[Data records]
++++++++++

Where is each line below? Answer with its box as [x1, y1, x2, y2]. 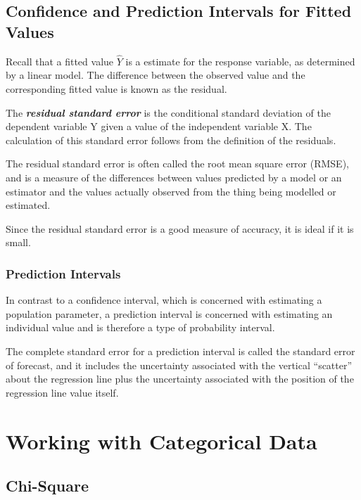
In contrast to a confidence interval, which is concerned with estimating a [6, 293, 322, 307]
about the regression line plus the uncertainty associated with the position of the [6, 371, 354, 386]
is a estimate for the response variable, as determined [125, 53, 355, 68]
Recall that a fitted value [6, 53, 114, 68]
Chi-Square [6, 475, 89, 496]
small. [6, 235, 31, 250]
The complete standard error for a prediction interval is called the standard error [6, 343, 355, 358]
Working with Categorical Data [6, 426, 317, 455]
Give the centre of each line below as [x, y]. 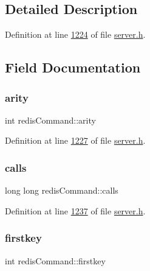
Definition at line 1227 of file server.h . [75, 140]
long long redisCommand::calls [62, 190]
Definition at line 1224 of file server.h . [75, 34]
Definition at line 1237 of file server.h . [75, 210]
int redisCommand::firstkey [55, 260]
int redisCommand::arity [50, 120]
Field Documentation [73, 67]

++++++++++

| Task description |
Repeat the line containing "long long redisCommand::calls [62, 190]" and all subsequent lines through the final line of the data, exactly and with no others.

| Solution to the problem |
long long redisCommand::calls [62, 190]
Definition at line 1224 of file server.h . [75, 34]
Definition at line 1237 of file server.h . [75, 210]
int redisCommand::firstkey [55, 260]
int redisCommand::arity [50, 120]
Field Documentation [73, 67]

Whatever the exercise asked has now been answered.